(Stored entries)
○ ○ ○ ○ ○ ○ ○

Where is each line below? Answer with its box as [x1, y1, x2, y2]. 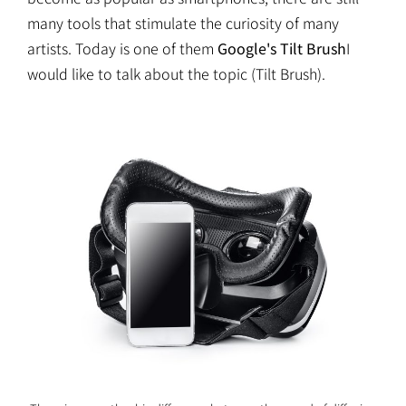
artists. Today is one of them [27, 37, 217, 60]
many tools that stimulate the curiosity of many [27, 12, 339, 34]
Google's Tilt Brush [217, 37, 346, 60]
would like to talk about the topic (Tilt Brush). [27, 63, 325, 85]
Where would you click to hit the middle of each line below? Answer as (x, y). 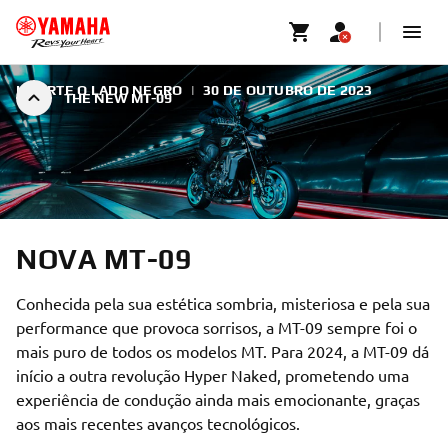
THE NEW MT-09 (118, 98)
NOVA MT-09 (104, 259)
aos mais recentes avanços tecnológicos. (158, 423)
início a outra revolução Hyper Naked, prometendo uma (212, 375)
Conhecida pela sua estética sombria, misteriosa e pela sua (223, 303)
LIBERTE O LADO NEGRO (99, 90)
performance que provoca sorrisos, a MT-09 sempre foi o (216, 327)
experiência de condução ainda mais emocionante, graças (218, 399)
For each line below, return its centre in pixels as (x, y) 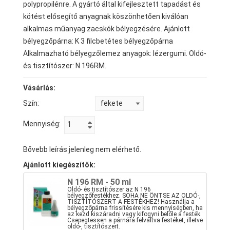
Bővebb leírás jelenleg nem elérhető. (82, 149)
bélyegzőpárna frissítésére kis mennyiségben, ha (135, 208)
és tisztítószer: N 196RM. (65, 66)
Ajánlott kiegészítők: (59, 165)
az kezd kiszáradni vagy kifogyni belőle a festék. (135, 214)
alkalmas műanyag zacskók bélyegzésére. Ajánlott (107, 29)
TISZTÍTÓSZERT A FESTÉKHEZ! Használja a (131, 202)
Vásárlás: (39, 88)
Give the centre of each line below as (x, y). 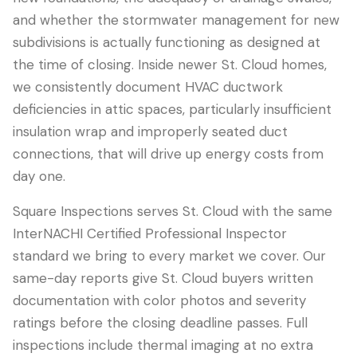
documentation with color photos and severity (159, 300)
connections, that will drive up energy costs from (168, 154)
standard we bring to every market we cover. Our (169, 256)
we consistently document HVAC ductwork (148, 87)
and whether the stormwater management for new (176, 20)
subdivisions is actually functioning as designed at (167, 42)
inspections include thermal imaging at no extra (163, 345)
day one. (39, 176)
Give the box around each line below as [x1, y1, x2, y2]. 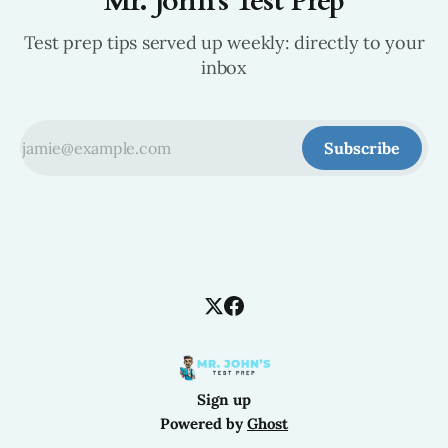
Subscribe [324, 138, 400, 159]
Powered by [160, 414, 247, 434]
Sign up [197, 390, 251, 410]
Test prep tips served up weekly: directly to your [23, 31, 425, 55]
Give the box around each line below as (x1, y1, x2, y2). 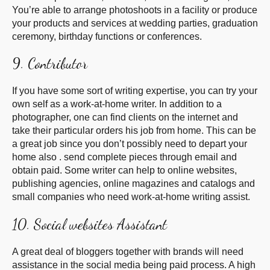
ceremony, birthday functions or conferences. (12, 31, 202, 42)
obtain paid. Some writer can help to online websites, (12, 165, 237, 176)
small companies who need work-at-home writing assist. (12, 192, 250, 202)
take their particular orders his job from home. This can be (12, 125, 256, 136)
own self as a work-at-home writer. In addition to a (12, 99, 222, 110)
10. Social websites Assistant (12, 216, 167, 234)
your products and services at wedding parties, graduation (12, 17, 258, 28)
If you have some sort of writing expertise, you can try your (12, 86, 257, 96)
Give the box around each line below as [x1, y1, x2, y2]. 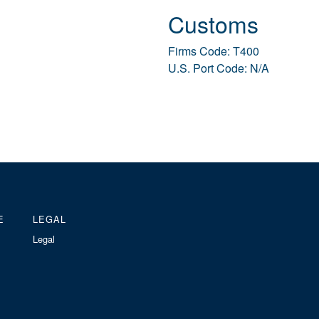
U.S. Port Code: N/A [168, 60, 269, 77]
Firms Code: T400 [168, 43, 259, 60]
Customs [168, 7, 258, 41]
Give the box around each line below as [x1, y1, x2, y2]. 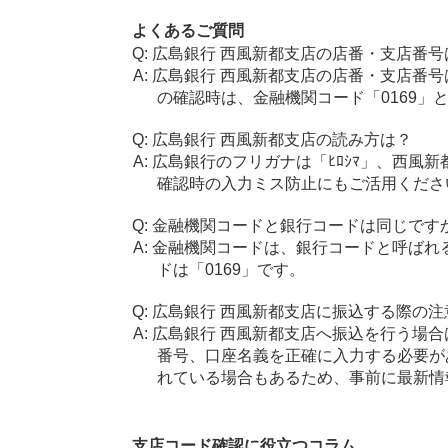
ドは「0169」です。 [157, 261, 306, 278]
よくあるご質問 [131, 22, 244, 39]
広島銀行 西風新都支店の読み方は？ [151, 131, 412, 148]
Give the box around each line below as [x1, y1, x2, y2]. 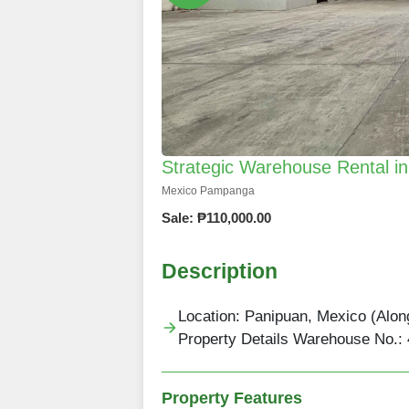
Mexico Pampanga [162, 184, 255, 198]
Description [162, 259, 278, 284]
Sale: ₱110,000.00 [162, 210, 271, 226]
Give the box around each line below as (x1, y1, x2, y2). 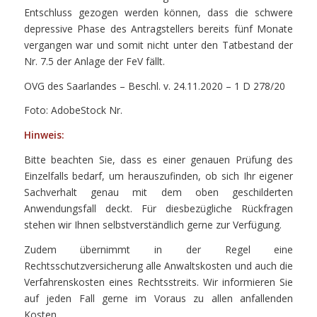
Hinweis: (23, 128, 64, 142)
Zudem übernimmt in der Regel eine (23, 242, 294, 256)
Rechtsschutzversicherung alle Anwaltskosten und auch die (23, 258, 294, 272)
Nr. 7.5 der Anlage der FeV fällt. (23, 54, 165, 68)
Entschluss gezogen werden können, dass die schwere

○ ○ ○ ○ ○ ○ ○

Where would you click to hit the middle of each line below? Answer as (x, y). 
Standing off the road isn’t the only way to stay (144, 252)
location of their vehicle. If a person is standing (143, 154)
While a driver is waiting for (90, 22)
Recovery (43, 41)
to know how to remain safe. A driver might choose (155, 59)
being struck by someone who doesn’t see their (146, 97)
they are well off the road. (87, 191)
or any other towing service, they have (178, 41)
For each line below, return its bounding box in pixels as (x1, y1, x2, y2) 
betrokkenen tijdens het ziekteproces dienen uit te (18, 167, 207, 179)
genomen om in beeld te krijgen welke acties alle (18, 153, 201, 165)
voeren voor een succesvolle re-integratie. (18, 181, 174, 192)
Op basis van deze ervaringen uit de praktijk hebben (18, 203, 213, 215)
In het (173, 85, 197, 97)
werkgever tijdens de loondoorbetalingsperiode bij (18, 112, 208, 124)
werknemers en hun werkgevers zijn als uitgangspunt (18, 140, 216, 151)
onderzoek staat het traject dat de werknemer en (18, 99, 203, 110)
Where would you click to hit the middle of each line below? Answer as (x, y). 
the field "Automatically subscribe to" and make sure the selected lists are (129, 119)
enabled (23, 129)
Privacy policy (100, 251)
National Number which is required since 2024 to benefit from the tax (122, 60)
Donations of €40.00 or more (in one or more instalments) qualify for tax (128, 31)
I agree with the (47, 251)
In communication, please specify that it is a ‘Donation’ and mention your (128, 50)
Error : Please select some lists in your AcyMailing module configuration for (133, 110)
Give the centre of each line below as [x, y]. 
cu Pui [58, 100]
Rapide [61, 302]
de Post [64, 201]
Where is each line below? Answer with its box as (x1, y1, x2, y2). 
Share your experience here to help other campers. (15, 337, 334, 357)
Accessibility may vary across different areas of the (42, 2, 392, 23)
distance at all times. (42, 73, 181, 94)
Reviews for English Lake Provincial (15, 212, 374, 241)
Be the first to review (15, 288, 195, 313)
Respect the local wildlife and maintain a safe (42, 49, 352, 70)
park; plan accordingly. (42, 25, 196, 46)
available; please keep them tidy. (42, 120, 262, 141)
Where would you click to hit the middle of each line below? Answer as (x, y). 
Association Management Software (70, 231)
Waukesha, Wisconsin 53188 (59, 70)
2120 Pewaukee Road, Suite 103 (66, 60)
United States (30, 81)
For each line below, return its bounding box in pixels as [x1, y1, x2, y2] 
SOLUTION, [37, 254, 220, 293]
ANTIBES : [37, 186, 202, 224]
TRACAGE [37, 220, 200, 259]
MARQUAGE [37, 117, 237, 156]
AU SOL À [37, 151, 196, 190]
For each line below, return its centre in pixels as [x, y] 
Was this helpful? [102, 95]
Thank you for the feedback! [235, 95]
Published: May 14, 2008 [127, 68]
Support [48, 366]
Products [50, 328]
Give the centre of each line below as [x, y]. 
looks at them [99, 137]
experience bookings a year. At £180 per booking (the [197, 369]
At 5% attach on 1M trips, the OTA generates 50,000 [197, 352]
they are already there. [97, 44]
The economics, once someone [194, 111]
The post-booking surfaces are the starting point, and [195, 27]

○ ○ ○ ○ ○ ○ ○

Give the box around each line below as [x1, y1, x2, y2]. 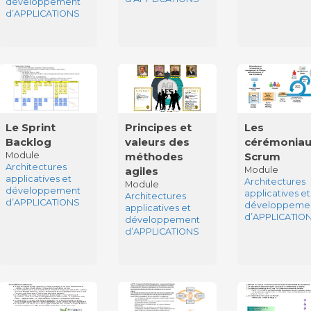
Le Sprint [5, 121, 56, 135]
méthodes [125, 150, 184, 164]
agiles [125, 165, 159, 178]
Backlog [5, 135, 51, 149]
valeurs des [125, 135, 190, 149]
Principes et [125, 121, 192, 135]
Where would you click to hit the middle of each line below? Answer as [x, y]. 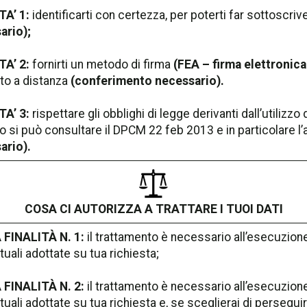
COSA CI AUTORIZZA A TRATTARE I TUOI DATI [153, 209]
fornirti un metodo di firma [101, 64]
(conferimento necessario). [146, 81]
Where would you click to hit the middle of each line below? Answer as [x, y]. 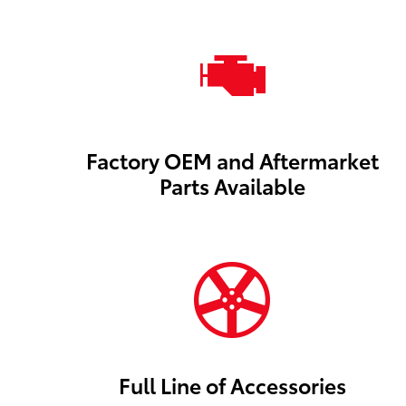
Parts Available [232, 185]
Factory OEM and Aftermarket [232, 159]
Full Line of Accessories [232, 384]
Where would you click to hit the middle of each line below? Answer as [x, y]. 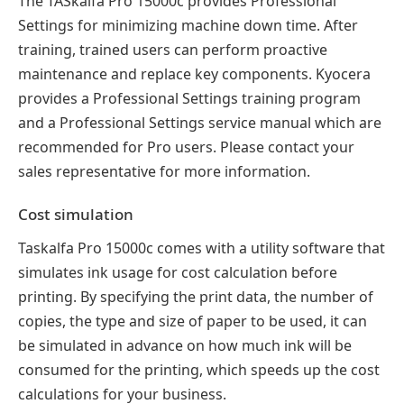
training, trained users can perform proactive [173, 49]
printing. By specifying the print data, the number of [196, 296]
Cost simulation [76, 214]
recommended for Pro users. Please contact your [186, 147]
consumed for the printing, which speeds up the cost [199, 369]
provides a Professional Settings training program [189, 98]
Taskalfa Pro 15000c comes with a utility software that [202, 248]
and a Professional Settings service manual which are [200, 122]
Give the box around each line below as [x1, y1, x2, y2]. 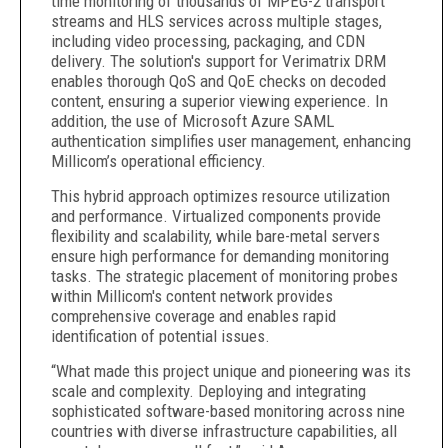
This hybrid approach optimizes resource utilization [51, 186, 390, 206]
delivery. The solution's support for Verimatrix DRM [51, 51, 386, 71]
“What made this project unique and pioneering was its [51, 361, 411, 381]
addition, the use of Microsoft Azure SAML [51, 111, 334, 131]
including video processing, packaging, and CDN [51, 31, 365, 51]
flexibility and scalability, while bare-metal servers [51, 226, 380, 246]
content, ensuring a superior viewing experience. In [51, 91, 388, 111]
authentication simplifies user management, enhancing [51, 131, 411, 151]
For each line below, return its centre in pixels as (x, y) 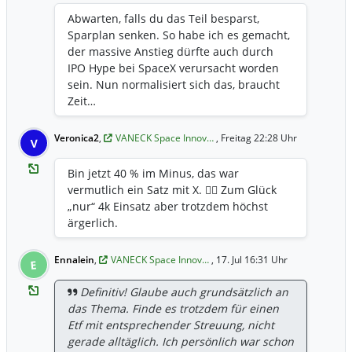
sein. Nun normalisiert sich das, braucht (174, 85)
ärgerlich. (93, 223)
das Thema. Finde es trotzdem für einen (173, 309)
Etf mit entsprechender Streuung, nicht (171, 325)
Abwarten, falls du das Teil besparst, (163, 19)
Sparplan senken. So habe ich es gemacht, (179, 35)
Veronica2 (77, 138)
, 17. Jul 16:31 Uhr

○ ○ ○ ○ ○ ○ ○

Assignment:
List every line above that contains the word "users".

Exercise solution:
training, trained users can perform proactive [173, 49]
recommended for Pro users. Please contact your [186, 147]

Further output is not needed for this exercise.